- **Task goal**: Write out the records below exactly as they appear, skipping each picture.

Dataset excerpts
+ + + + + + +

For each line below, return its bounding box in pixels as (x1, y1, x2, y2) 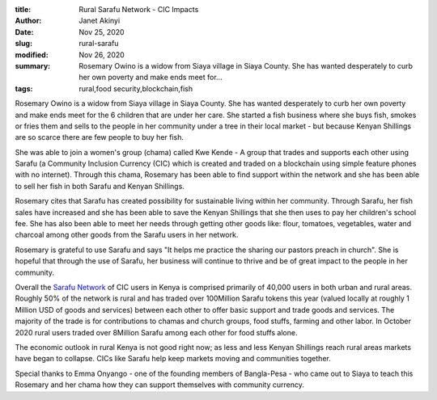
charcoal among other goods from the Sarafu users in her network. (15, 230, 239, 240)
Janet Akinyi (78, 16, 121, 26)
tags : (15, 83, 33, 93)
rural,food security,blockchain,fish (78, 83, 193, 93)
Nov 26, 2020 (78, 49, 125, 60)
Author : (15, 16, 42, 26)
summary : (15, 61, 51, 70)
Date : (15, 27, 34, 36)

+ + + + + + +

- **Task solution**:
For each line below, return its bounding box in pixels as (x1, y1, x2, y2) 
charcoal among other goods from the Sarafu users in her network. (15, 230, 239, 240)
Janet Akinyi (78, 16, 121, 26)
tags : (15, 83, 33, 93)
rural,food security,blockchain,fish (78, 83, 193, 93)
Nov 26, 2020 (78, 49, 125, 60)
Author : (15, 16, 42, 26)
summary : (15, 61, 51, 70)
Date : (15, 27, 34, 36)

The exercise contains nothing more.